Key Takeaways
According to commonly used benchmarks, frontier large language models (LLMs) have now surpassed the average human’s ability to solve mathematical problems and perform complex reasoning.
For instance, OpenAI’s o1 model recently outperformed human experts on PhD-level science questions.
However, a group of Apple researchers (Mirzadeh et al.) have recently highlighted a major flaw in the way AI performance is assessed.
By changing the phrasing of the questions just a tiny bit, leading models from OpenAI, Google, Anthropic and Meta saw their ability to answer questions correctly collapse.
Standardized AI benchmarks make it possible to compare different models’ performance. However, if AI developers only measure intelligence using a limited set of benchmarks, they risk creating models that perform exceedingly well on a finite same of predetermined tasks but flounder in the wild.
To explore the issue, Mirzadeh et al. modified the commonly used GSM8K benchmark–a set of 8,500 grade school math word problems.
The researchers found that even superficial changes such as switching names negatively impacted model performance.
When they changed the values, performance dropped more notably. The most significant decrease occurred when they rephrased the question entirely. For example, adding a single irrelevant clause caused performance to decline by up to 65%.
Interestingly, the researchers observed this “fragility of mathematical reasoning” across all models they tested, including so-called chain-of-thought (CoT) models like OpenAI’s o1 that are meant to be capable of complex reasoning.
Chain-of-thought first emerged as a form of prompt engineering that breaks down complex prompts into a series of intermediate steps.
Although the technique was honed as an additional stage developers could apply to LLM prompts, some models now incorporate CoT into their architecture.
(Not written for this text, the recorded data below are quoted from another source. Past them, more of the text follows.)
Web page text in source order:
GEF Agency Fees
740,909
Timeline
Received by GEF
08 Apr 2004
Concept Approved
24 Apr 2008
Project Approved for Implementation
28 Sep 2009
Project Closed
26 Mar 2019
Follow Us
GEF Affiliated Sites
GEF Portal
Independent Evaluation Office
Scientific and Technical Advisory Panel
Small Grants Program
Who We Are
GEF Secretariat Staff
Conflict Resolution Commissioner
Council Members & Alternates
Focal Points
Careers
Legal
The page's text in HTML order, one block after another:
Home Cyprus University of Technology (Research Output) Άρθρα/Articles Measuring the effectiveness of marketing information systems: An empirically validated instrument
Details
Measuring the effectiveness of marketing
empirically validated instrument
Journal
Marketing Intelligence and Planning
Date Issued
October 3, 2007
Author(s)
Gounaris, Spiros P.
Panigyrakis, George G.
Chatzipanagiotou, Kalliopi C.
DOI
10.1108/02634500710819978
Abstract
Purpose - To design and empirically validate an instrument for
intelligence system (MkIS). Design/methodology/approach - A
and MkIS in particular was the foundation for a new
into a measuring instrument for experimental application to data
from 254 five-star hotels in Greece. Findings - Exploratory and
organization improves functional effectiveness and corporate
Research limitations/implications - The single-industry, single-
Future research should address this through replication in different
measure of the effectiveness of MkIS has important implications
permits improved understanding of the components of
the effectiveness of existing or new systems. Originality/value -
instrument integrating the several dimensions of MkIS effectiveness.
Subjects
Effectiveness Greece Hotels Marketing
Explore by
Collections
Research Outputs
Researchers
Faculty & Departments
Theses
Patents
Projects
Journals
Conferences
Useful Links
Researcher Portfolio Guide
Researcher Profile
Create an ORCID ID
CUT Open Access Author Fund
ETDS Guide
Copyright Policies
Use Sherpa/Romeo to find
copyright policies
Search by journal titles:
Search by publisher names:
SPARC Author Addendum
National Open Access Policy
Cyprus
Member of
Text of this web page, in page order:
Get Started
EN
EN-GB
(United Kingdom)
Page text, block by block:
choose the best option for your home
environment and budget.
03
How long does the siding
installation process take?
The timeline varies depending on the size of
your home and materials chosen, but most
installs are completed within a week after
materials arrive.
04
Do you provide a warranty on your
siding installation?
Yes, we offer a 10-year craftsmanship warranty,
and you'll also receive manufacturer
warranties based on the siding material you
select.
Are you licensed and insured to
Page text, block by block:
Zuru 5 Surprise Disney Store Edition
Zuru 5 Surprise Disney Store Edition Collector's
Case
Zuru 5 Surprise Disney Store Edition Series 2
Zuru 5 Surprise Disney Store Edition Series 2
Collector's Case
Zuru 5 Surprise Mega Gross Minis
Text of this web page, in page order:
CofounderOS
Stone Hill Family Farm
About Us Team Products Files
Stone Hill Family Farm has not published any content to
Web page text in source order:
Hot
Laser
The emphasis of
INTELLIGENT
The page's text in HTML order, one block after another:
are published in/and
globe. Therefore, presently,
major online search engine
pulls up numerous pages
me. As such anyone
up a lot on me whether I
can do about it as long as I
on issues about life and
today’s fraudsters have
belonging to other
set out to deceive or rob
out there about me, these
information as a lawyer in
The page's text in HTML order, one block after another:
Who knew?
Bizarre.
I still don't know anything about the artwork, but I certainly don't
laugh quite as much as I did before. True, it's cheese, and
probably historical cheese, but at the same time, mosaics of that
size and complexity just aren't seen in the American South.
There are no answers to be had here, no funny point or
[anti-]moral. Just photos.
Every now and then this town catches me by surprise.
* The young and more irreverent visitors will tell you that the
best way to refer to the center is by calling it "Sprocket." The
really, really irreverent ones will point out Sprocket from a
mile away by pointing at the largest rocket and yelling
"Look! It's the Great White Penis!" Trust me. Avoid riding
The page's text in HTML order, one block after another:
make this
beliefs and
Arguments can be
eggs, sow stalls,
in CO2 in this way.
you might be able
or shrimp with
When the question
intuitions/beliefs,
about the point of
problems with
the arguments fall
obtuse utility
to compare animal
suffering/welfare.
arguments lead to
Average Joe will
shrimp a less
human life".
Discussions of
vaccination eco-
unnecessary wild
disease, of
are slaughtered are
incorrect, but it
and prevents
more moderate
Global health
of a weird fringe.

With CoT baked in, OpenAI’s o1 is much more capable of complex reasoning than its predecessors. The model’s lead developer Lukasz Kaiser has argued that the new design approach represents a shift for LLMs that will lead to more concrete logical processes.
Yet, for all its apparent advancements, o1 was subject to the same fragile reasoning the Apple researchers observed in other models.
Despite major performance gains, the researchers concluded that even the most sophisticated LLM operations “resemble sophisticated pattern matching more than true logical reasoning”.
Nevertheless, their findings do suggest that CoT-based approaches are moving in the right direction.
Of all the models assessed, o1 experienced the smallest performance decline between the regular GSM8K questions and the modified ones. In other words, although its reasoning was found to be fragile, it is less fragile than other models.